If the weather is fair, Dover’s annual Apple Harvest Day today will attract a crowd twice the size of the city’s population to the downtown.
Since there are no commercial orchards within the city limits, I’ve always been baffled by the festival’s name, but it does come a week ahead of the Columbus Day holiday, when most of the other communities in the state host end-of-the-season blowouts. It’s nice to beat the competition.
For several years now, Dover Friends Meeting has been among the nonprofit organizations that have participated. Our canopied booth offers a meet-and-greet opportunity to let people know that Quakers do indeed still exist and to invite folks to join us in reflective worship on Sunday mornings.

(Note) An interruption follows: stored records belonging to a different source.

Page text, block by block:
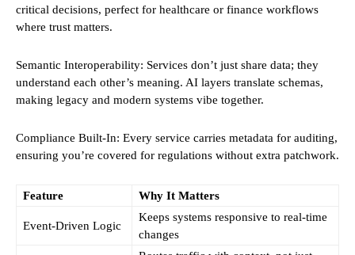
critical decisions, perfect for healthcare or finance workflows
where trust matters.
Semantic Interoperability: Services don’t just share data; they
understand each other’s meaning. AI layers translate schemas,
making legacy and modern systems vibe together.
Compliance Built-In: Every service carries metadata for auditing,
ensuring you’re covered for regulations without extra patchwork.
Feature Why It Matters
Event-Driven Logic
Keeps systems responsive to real-time
changes
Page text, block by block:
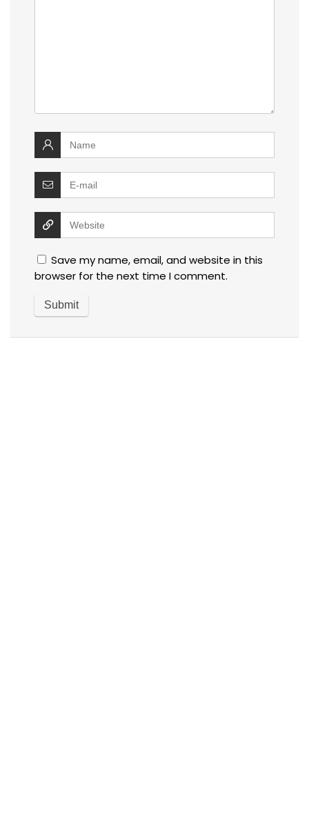
Save my name, email, and website in this
browser for the next time I comment.
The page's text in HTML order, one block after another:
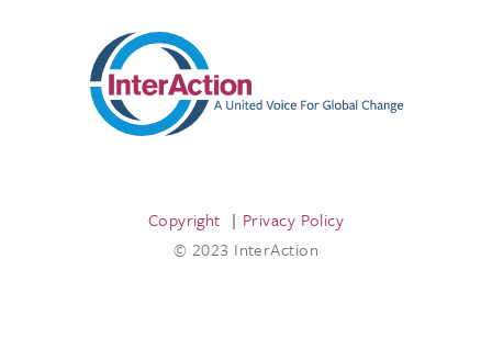
Copyright
Privacy Policy
© 2023 InterAction
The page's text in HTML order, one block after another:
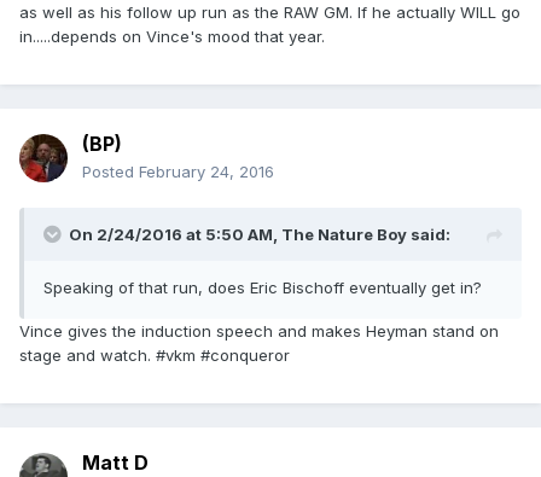
as well as his follow up run as the RAW GM. If he actually WILL go
in.....depends on Vince's mood that year.
(BP)
Posted February 24, 2016
On 2/24/2016 at 5:50 AM, The Nature Boy said:
Speaking of that run, does Eric Bischoff eventually get in?
Vince gives the induction speech and makes Heyman stand on
stage and watch. #vkm #conqueror
Matt D
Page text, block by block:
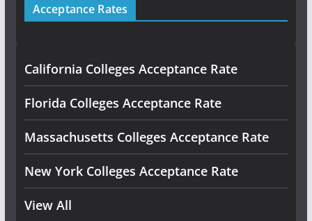
Acceptance Rates
California Colleges Acceptance Rate
Florida Colleges Acceptance Rate
Massachusetts Colleges Acceptance Rate
New York Colleges Acceptance Rate
View All
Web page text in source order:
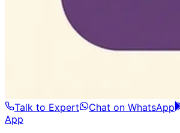
Talk to Expert Chat on WhatsApp
App
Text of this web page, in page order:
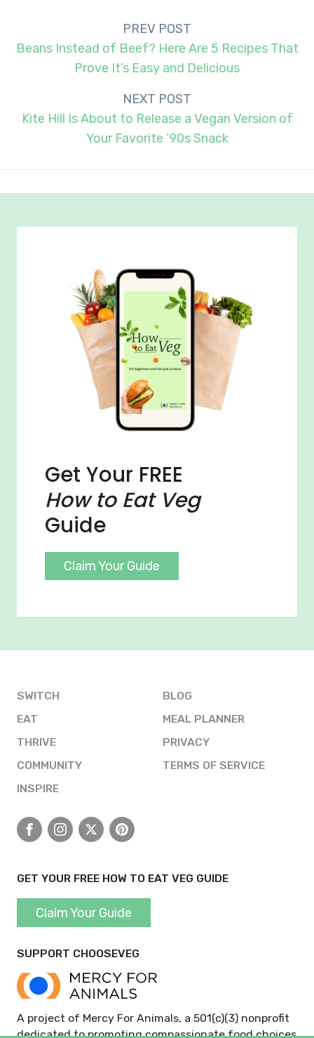
navigation
PREV POST
Beans Instead of Beef? Here Are 5 Recipes That
Prove It’s Easy and Delicious
NEXT POST
Kite Hill Is About to Release a Vegan Version of
Your Favorite ‘90s Snack
Get Your FREE
How to Eat Veg
Guide
Claim Your Guide
SWITCH
EAT
THRIVE
COMMUNITY
INSPIRE
BLOG
MEAL PLANNER
PRIVACY
TERMS OF SERVICE
FacebookInstagram
X Pinterest
GET YOUR FREE HOW TO EAT VEG GUIDE
Claim Your Guide
SUPPORT CHOOSEVEG
A project of Mercy For Animals, a 501(c)(3) nonprofit
dedicated to promoting compassionate food choices
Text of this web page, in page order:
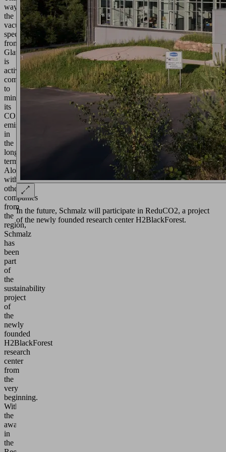
way,
the
vacuum
specialist
from
Glatten
is
actively
committed
to
minimizing
its
CO2
emissions
in
the
long
term.
Along
with
other
companies
from
the
region,
Schmalz
has
been
part
of
the
sustainability
project
of
the
newly
founded
H2BlackForest
research
center
from
the
very
beginning.
In the future, Schmalz will participate in ReduCO2, a project
of the newly founded research center H2BlackForest.
With
the
award
in
the
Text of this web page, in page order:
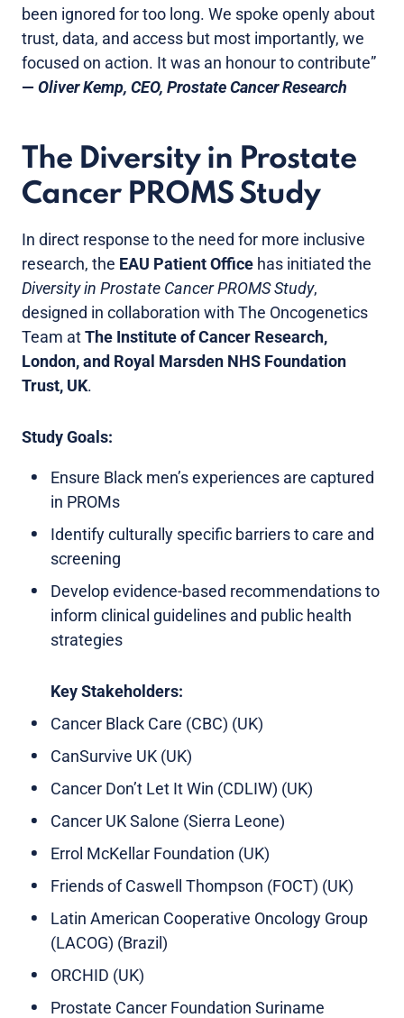
been ignored for too long. We spoke openly about
trust, data, and access but most importantly, we
focused on action. It was an honour to contribute”
— Oliver Kemp, CEO, Prostate Cancer Research
The Diversity in Prostate
Cancer PROMS Study
In direct response to the need for more inclusive
research, the EAU Patient Office has initiated the
Diversity in Prostate Cancer PROMS Study,
designed in collaboration with The Oncogenetics
Team atThe Institute of Cancer Research,
London, and Royal Marsden NHS Foundation
Trust, UK.
Study Goals:
Ensure Black men’s experiences are captured
in PROMs
Identify culturally specific barriers to care and
screening
Develop evidence-based recommendations to
inform clinical guidelines and public health
strategies
Key Stakeholders:
Cancer Black Care (CBC) (UK)
CanSurvive UK (UK)
Cancer Don’t Let It Win (CDLIW) (UK)
Cancer UK Salone (Sierra Leone)
Errol McKellar Foundation (UK)
Friends of Caswell Thompson (FOCT) (UK)
Latin American Cooperative Oncology Group
(LACOG) (Brazil)
ORCHID (UK)
Prostate Cancer Foundation Suriname
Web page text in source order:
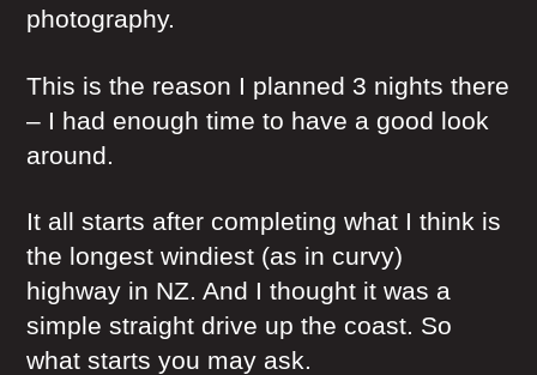
photography.
This is the reason I planned 3 nights there
– I had enough time to have a good look
around.
It all starts after completing what I think is
the longest windiest (as in curvy)
highway in NZ. And I thought it was a
simple straight drive up the coast. So
what starts you may ask.
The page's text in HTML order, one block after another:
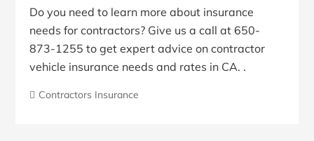
Do you need to learn more about insurance
needs for contractors? Give us a call at 650-
873-1255 to get expert advice on contractor
vehicle insurance needs and rates in CA. .
Contractors Insurance
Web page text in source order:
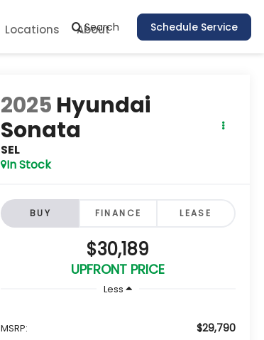
Search Schedule Service
Locations About
2025 Hyundai
Sonata
SEL
In Stock
BUY FINANCE LEASE
$30,189
UPFRONT PRICE
Less
MSRP: $29,790
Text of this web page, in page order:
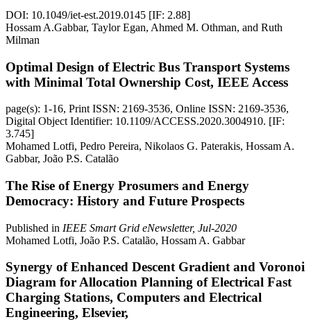
DOI: 10.1049/iet-est.2019.0145 [IF: 2.88]
Hossam A.Gabbar, Taylor Egan, Ahmed M. Othman, and Ruth
Milman
Optimal Design of Electric Bus Transport Systems
with Minimal Total Ownership Cost, IEEE Access
page(s): 1-16, Print ISSN: 2169-3536, Online ISSN: 2169-3536,
Digital Object Identifier: 10.1109/ACCESS.2020.3004910. [IF:
3.745]
Mohamed Lotfi, Pedro Pereira, Nikolaos G. Paterakis, Hossam A.
Gabbar, João P.S. Catalão
The Rise of Energy Prosumers and Energy
Democracy: History and Future Prospects
Published in IEEE Smart Grid eNewsletter, Jul-2020
Mohamed Lotfi, João P.S. Catalão, Hossam A. Gabbar
Synergy of Enhanced Descent Gradient and Voronoi
Diagram for Allocation Planning of Electrical Fast
Charging Stations, Computers and Electrical
Engineering, Elsevier,
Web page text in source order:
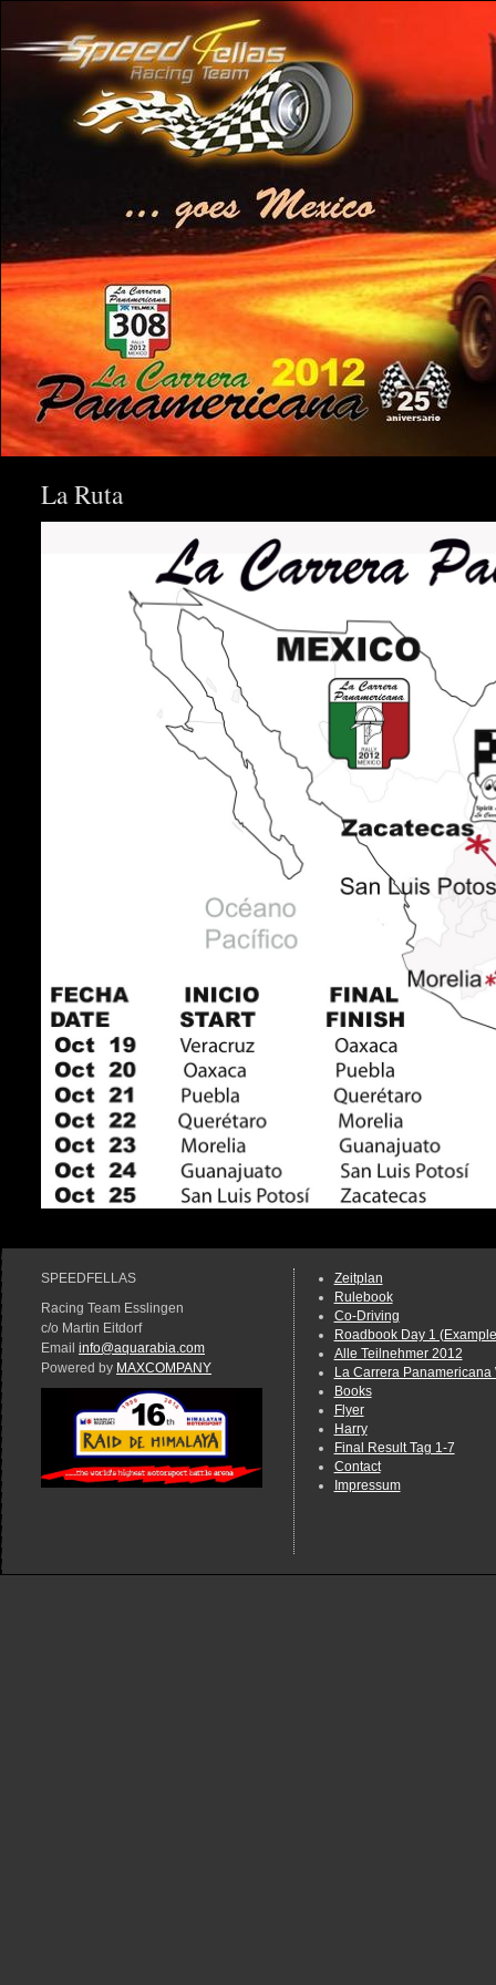
La Ruta
SPEEDFELLAS
Racing Team Esslingen
c/o Martin Eitdorf
Email info@aquarabia.com
Powered by MAXCOMPANY
Zeitplan
Rulebook
Co-Driving
Roadbook Day 1
Alle Teilnehmer 2012
La Carrera Panamericana
Books
Flyer
Harry
Final Result Tag 1-7
Contact
Impressum
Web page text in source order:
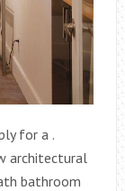
for a .
architectural
bathroom
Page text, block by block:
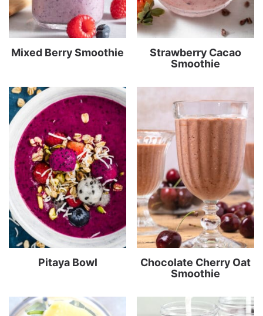
Mixed Berry Smoothie
Strawberry Cacao
Smoothie
Pitaya Bowl
Chocolate Cherry Oat
Smoothie
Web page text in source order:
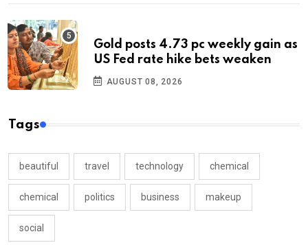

We’ve heard that as a nonprofit, we need to make 17 positive impressions, on average, before anyone responds, so we’re not discouraged if people don’t show up in our meetinghouse later.
It’s a two-way street, frankly. Answering questions can be a big way of getting a clearer view of the way others see us.
I was startled, for example, when one woman asked if you have to be a protester to be a Quaker. (Answer: No!)
And when some confuse us with the celibate Shakers, we now respond, “Shakers made beautiful furniture. Quakers make trouble.”
And last year, many folks told us how much they appreciate our “Love Thy Neighbor, No Exceptions” banner across the front of our building.
This year we’re setting out to have fun. Period.
You know, take a selfie of yourself standing with William Penn. Well, someone dressed as a not-too-accurate impersonator. Or you can make your own real Quaker rolled oats using one grain, a hammer, and an anvil. (Watch your thumb, please!)
Or here, have an oatmeal cookie or take a recipe for granola.
That sort of thing.
We’ll still have a bowl of water out for passing dogs and, as a new touch, a small changing station for parents or grandparents with infants.
It’s still a work in progress. Will probably always be, I hope.